** Opening LISTED RECORDS block **
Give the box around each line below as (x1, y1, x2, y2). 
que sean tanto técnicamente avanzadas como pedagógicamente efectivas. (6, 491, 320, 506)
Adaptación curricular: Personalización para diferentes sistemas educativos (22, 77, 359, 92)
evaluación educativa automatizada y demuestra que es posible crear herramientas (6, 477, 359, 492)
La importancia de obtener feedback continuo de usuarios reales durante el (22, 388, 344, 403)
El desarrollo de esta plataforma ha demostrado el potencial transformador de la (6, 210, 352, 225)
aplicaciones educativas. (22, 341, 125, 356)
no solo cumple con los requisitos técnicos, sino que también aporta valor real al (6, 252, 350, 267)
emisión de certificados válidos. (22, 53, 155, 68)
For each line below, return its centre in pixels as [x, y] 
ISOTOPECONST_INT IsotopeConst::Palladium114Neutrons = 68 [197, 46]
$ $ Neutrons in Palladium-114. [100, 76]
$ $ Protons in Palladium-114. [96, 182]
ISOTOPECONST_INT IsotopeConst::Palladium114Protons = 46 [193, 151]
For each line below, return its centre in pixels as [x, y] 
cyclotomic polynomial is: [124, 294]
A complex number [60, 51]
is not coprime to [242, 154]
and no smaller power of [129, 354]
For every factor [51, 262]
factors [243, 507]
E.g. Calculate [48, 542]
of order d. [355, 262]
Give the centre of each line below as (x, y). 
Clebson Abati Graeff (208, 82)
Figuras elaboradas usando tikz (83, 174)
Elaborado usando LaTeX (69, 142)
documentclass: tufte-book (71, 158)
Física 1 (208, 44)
** Closing LISTED RECORDS block **
** Opening LISTED RECORDS block **
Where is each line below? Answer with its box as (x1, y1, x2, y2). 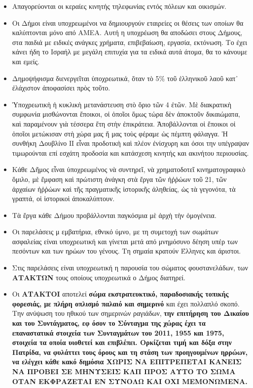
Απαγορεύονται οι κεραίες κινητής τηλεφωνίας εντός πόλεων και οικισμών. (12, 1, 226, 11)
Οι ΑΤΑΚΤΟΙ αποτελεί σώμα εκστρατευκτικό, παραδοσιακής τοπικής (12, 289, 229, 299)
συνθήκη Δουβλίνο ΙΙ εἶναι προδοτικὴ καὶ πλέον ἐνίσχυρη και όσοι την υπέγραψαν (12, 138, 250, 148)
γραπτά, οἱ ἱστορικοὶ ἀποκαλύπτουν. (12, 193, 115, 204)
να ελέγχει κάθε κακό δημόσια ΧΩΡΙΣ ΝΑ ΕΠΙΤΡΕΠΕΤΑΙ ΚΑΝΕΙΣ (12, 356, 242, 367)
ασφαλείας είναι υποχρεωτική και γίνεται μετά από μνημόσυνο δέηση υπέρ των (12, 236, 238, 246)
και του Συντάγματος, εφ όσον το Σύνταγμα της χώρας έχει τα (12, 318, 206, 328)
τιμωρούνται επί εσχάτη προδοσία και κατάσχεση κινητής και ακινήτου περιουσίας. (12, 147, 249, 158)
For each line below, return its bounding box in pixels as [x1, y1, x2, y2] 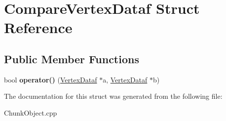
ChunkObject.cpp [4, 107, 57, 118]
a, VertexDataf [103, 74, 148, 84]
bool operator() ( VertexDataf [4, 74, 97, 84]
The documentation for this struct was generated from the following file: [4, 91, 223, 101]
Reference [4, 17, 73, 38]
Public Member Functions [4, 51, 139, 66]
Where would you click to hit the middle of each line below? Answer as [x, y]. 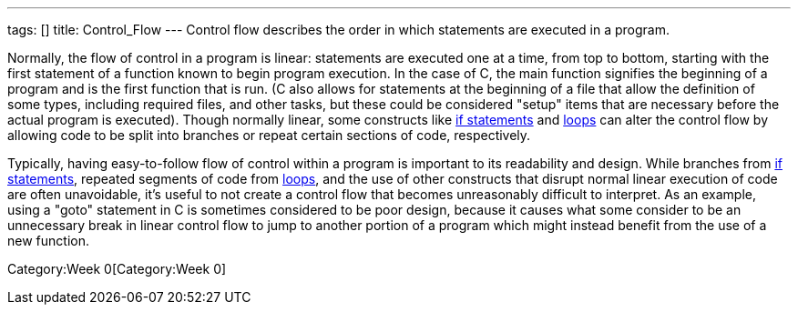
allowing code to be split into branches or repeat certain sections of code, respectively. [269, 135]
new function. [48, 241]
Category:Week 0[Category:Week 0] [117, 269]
** Closing LISTED RECORDS block **
** Opening LISTED RECORDS block **
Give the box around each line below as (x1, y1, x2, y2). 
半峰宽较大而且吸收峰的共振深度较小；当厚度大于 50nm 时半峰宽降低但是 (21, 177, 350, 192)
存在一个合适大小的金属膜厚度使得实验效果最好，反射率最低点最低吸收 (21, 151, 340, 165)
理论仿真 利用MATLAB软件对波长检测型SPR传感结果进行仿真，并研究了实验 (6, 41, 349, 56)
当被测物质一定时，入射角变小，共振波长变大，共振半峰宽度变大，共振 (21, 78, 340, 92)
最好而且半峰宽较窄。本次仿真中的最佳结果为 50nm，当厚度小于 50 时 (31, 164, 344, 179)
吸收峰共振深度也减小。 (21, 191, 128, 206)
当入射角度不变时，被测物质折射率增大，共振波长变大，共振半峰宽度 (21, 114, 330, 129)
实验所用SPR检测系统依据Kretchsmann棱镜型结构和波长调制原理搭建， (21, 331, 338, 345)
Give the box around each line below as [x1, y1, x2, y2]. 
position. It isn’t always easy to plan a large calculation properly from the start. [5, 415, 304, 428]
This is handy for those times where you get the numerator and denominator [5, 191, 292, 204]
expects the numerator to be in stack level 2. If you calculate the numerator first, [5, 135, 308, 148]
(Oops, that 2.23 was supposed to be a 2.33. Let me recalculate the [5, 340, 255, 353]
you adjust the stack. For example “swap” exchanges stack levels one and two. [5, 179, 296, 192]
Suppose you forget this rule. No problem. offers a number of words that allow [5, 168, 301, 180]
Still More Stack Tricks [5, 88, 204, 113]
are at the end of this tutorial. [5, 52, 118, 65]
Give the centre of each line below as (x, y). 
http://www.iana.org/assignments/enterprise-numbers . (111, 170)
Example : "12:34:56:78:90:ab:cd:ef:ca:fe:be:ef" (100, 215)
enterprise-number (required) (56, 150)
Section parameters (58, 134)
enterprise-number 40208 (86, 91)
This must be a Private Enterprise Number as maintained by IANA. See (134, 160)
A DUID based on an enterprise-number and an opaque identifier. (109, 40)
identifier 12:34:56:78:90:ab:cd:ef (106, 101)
** Closing LISTED RECORDS block **
• _EXERCISE DIRECTIONS_:
There is a run of lines above from the one with "Elaborado usando LaTeX (69, 142)" to the one with "Física 1 (208, 44)"; print exactly that run, both ends included, and nothing else.

• _EXERCISE RESPONSE_:
Elaborado usando LaTeX (69, 142)
documentclass: tufte-book (71, 158)
Física 1 (208, 44)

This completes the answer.